The building blocks for grammar models are implemented with a clear chain of ownership. The `Grammar` acts as the root container owning the `Rule` map, while each `Rule` owns its `Model` definition. This hierarchy eliminates reference proliferation and simplifies lifetime management.

### Milestone: From CST to AST

 The algebra for creating **Concrete Syntax Trees (CST)** was ported from 
 **TatSu** to **TieXiu** with optimizations. Instead of computing the 
 resulting CST during parsing, the engine generates unoptimized trees that 
 are destilled into their concrete versions at rule boundaries. **TieXiu** 
 uses the **TatSu** semantics for **Abstract Syntax Tree (AST)**, in which 
 named elements in a rule definition force the result to be a mapping of 
 names to parsed elements. Rust doesn't allow the creation of synthetic 
 types at runtime, so parsing to native types will require code generation 
 for the desired model and deserialization of the JSON-compatible result of 
 a parse into the desired model nodes.

### Packrat & Memoization

All branches in a parse use a shared *Memoization Cache* to achieve the `O(N) ` complexity of packrat parsers. The cache is pruned at `cut` points to place a bound on memory use and make the lookups more efficient.

### The Bootstrap Plan

A critical upcoming milestone is the **Bootstrap Process**. The roadmap
includes **Self-Hosting** through the implementation of a **TieXiu** grammar that describes its own EBNF. Grammars, including the grammar for grammars, will be passed to **TieXiu** using **TatSu**'s JSON export format for deseriallization into models.

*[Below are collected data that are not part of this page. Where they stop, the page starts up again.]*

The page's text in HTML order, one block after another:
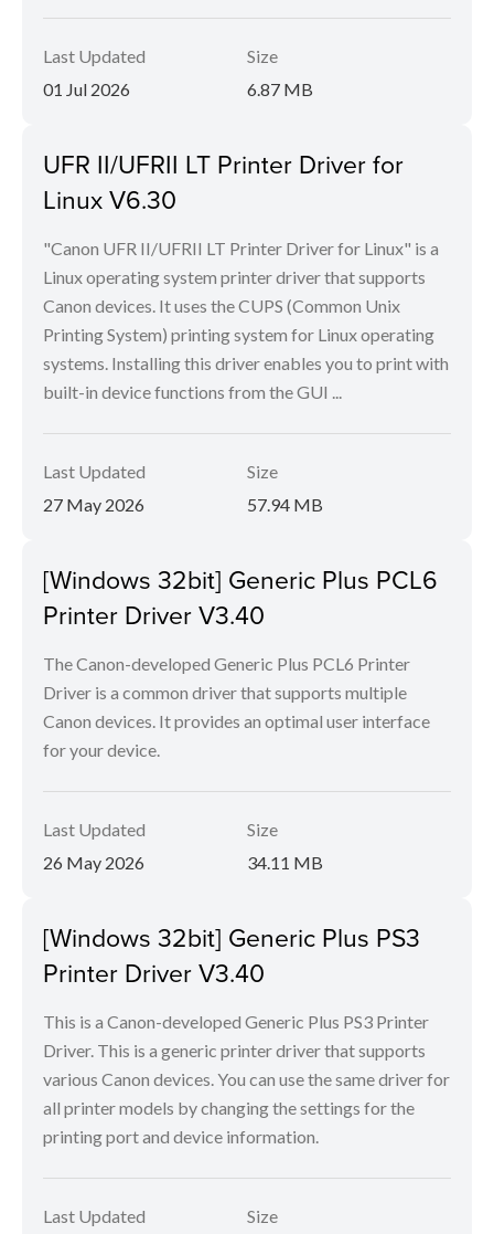
Last Updated
01 Jul 2026
Size
6.87 MB
UFR II/UFRII LT Printer Driver for
Linux V6.30
"Canon UFR II/UFRII LT Printer Driver for Linux" is a
Linux operating system printer driver that supports
Canon devices. It uses the CUPS (Common Unix
Printing System) printing system for Linux operating
systems. Installing this driver enables you to print with
built-in device functions from the GUI ...
Last Updated
27 May 2026
Size
57.94 MB
[Windows 32bit] Generic Plus PCL6
Printer Driver V3.40
The Canon-developed Generic Plus PCL6 Printer
Driver is a common driver that supports multiple
Canon devices. It provides an optimal user interface
for your device.
Last Updated
26 May 2026
Size
34.11 MB
[Windows 32bit] Generic Plus PS3
Printer Driver V3.40
This is a Canon-developed Generic Plus PS3 Printer
Driver. This is a generic printer driver that supports
various Canon devices. You can use the same driver for
all printer models by changing the settings for the
printing port and device information.
Last Updated Size
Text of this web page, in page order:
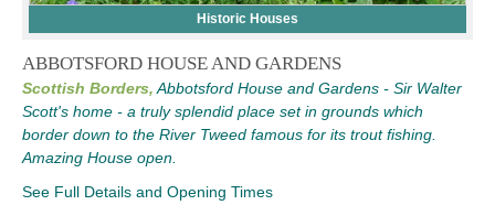
Historic Houses
ABBOTSFORD HOUSE AND GARDENS
Scottish Borders, Abbotsford House and Gardens - Sir Walter
Scott's home - a truly splendid place set in grounds which
border down to the River Tweed famous for its trout fishing.
Amazing House open.
See Full Details and Opening Times
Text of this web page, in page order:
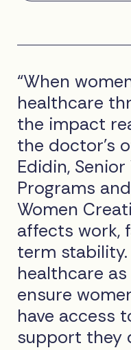
“When
healthcare
the impact
the doctor’s
Edidin,
Programs
Women
affects work,
term stability.
healthcare
ensure
have access
support they
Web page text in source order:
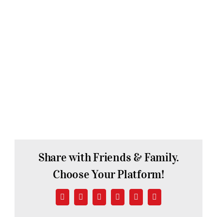
Share with Friends & Family.
Choose Your Platform!
Facebook
X LinkedInWhatsAppPinterestEmail
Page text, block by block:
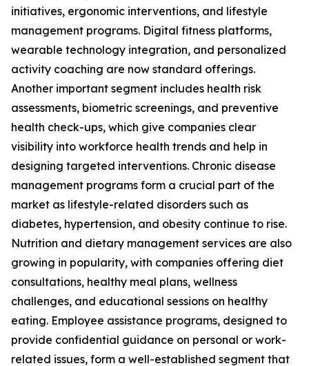
initiatives, ergonomic interventions, and lifestyle
management programs. Digital fitness platforms,
wearable technology integration, and personalized
activity coaching are now standard offerings.
Another important segment includes health risk
assessments, biometric screenings, and preventive
health check-ups, which give companies clear
visibility into workforce health trends and help in
designing targeted interventions. Chronic disease
management programs form a crucial part of the
market as lifestyle-related disorders such as
diabetes, hypertension, and obesity continue to rise.
Nutrition and dietary management services are also
growing in popularity, with companies offering diet
consultations, healthy meal plans, wellness
challenges, and educational sessions on healthy
eating. Employee assistance programs, designed to
provide confidential guidance on personal or work-
related issues, form a well-established segment that

After the initial bootstrap (**TieXiu** parsing grammars in its own grammar
language) either **TieXiu** or **TatSu** will generate the Rust code
necessary for faster parser bootstrap.

## Features

* [x] **16-byte Handle Size**: Optimized for L1 cache and deep recursion.
* [x] **32-byte State Changes**: Efficient CoW allocation on the Rust runtime stack.
* [x] **Complete Parsing Engine**: Core PEG execution logic is fully implemented.
* [x] **Left Recursion**: Both analysis and runtime support are complete.
* [x] **Complete Grammar Model**: Rules and Models are fully defined and owned.
* [x] **Thread-Safe Grammar**: Static grammar structure can be shared across multiple threads.
* [x] **Efficient Memoization**: Global cache consistency across backtracking branches.
* [x] **Object-Safe Cursors**: Abstract `Cursor` trait allows for string, byte, or custom stream inputs.
* [ ] **Self-Hosting Bootstrap**: (Planned) Engine parsing its own EBNF.

## License

Licensed under either of

* Apache License, Version 2.0 ([LICENSE-APACHE](LICENSE-APACHE) or http://www.apache.org/licenses/LICENSE-2.0)
* MIT license ([LICENSE-MIT](LICENSE-MIT) or http://opensource.org/licenses/MIT)

at your option.

### Contribution

Unless explicitly stated otherwise, any contribution intentionally submitted for inclusion in the work, as defined in the Apache-2.0 license, shall be dual-licensed as above, without any additional terms or conditions.